Специалист SafeBreach Алон Левиев (Alon Leviev) рассказал на конференции Black Hat 2024 о двух 0-day уязвимостях, которые могут использоваться в даунгрейд атаках. В результате полностью обновленные системы под управлением Windows 10, Windows 11 и Windows Server снова становятся уязвимыми для старых багов. Патчей для этих проблем пока нет.
Компания Microsoft выпустила бюллетени безопасности, посвященные этим уязвимостям (CVE-2024-38202 и CVE-2024-21302), а также опубликовала рекомендации по снижению рисков, которые можно использовать до выхода исправлений.
Даунгрейд-атаки (или атаки на понижение версии) позволяют вынудить полностью пропатченное и обновленное целевое устройство откатиться к более старым версиям ПО, что приведет к повторному возникновению уязвимостей, которые можно использовать для атак.
Левиев обнаружил, что процесс обновления Windows (Windows Update) можно вынудить осуществить даунгрейд критически важных компонентов ОС, включая библиотеки DLL и NT Kernel. Хотя эти компоненты становятся устаревшими, при проверке с помощью Windows Update ОС сообщает, что полностью обновлена и не обнаруживает никаких проблем.
Также исследователь сумел понизить уровень Credential Guard Secure Kernel, Isolated User Mode Process и Hyper-V, чтобы получить возможность эксплуатировать старые уязвимости повышения привилегий.
«Я обнаружил несколько способов отключения безопасности Windows VBS, включая Credential Guard and Hypervisor-Protected Code integrity (HVCI), даже при использовании блокировок в UEFI. Насколько мне известно, это первый случай, когда блокировки UEFI в VBS удалось обойти без физического доступа, — рассказывает Левиев. — В результате я смог сделать полностью обновленную Windows-машину восприимчивой к тысячам старых уязвимостей, превратив уже исправленные уязвимости в 0-day и сделав термин "полностью пропатченная" бессмысленным для любой Windows-системы в мире».
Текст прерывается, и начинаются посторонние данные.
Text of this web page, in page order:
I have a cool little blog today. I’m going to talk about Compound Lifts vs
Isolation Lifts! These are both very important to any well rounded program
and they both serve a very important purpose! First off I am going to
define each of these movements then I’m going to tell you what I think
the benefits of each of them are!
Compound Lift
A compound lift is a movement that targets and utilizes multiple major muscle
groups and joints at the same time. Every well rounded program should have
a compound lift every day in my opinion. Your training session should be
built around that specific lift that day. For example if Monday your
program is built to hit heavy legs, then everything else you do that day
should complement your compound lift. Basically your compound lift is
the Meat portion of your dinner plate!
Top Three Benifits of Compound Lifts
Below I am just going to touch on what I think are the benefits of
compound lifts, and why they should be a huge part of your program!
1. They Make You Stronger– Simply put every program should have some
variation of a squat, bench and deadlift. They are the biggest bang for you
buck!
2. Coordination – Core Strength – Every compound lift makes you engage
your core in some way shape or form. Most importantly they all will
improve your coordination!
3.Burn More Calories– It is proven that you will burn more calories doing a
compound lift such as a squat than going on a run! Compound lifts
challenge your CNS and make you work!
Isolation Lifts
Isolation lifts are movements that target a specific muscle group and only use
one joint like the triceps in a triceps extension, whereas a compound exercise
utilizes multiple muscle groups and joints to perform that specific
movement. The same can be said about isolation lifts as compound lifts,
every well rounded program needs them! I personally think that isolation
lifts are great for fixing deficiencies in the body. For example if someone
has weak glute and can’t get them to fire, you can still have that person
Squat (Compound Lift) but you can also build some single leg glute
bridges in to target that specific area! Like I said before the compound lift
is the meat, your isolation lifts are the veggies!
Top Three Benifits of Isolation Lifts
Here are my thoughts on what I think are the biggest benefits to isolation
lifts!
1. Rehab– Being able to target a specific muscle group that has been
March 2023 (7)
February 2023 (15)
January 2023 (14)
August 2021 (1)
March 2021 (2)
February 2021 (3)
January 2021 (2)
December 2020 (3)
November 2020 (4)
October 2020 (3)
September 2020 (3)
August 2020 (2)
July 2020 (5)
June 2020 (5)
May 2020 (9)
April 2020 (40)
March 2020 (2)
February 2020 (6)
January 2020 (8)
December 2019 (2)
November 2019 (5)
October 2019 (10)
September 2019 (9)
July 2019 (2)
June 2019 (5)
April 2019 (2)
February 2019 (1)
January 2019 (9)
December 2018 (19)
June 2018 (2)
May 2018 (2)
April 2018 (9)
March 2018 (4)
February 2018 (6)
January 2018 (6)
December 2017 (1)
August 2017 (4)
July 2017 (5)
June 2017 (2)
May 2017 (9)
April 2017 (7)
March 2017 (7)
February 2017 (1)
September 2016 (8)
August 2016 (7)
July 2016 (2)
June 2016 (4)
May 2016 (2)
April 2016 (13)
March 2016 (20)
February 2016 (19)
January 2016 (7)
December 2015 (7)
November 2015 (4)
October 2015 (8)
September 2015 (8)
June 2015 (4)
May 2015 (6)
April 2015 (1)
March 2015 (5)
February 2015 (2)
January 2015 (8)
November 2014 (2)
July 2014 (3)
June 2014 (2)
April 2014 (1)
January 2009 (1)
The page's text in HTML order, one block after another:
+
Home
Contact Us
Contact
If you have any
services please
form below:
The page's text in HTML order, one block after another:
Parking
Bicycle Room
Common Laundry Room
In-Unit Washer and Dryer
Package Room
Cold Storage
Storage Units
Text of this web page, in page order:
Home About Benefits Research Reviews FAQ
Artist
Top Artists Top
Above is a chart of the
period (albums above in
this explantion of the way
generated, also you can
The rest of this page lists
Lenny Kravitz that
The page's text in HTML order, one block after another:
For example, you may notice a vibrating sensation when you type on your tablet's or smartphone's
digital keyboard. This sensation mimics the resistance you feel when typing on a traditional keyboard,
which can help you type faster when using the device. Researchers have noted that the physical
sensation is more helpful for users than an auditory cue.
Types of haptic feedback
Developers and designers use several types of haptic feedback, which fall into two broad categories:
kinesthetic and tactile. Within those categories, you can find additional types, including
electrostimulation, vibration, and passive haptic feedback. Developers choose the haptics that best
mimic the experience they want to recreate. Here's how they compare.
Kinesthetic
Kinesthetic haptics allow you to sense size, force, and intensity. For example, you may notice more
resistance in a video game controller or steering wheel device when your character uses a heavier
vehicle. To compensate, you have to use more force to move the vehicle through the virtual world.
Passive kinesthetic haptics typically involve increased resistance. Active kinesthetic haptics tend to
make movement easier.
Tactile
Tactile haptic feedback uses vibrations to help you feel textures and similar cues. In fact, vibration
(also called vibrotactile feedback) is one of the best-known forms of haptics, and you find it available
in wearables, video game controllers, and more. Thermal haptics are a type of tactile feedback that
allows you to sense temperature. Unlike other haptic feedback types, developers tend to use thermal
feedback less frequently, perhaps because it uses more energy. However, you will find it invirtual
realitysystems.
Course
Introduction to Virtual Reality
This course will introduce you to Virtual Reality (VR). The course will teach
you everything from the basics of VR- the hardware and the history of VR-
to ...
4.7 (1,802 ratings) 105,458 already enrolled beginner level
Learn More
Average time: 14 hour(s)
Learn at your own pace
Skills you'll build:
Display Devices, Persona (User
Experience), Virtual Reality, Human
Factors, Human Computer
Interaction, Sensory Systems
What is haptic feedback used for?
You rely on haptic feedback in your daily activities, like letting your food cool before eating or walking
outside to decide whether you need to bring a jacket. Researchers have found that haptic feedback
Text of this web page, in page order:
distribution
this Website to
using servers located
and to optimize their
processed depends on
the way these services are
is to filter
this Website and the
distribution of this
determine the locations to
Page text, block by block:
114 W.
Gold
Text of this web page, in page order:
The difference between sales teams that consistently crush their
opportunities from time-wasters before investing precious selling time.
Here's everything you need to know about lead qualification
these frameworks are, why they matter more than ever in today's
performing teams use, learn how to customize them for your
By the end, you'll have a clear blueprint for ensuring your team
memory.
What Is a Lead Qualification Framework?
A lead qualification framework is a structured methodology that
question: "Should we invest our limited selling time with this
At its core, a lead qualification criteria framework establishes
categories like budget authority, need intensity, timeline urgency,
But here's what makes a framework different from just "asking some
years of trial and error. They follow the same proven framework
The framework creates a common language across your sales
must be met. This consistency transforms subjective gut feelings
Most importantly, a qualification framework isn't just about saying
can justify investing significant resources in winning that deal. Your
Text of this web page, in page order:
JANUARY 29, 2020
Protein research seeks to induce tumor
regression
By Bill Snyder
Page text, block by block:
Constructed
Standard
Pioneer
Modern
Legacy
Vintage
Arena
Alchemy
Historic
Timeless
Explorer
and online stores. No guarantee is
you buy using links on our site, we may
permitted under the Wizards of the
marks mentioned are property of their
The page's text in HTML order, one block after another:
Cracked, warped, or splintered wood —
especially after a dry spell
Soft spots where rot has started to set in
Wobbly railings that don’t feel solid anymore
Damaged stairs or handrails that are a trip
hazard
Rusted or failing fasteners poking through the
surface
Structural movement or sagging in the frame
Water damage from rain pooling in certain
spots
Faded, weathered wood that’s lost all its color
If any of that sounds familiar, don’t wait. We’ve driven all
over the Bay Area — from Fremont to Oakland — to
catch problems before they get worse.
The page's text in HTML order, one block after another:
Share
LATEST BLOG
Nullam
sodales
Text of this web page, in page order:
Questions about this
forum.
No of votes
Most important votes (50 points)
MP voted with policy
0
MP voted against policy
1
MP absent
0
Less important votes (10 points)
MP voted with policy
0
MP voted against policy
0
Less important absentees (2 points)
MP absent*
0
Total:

По словам эксперта, такую даунгрейд-атаку практически невозможно обнаружить, поскольку она не блокируется EDR-решениями, а Windows Update считает, что устройство полностью обновлено.
Левиев уведомил об уязвимостях представителей Microsoft еще в феврале 2024 года. Однако в компании сообщили, что все еще работают над их исправлением.
Как поясняют разработчики, уязвимость CVE-2024-38202, связанная с повышением привилегий в Windows Backup, позволяет злоумышленникам с базовыми привилегиями отменить патчи для ранее исправленных ошибок или обойти функции Virtualization Based Security (VBS). Злоумышленники с правами администратора могут использовать проблему для повышения привилегий, а также подмены системных файлов Windows на устаревшие и уязвимые версии.
В Microsoft заявили, что в настоящее время компании неизвестно о попытках использования уязвимостей злоумышленниками, и посоветовали выполнять рекомендации, приведенные в вышеупомянутых бюллетенях безопасности, чтобы снизить риск эксплуатации проблем до выхода патчей.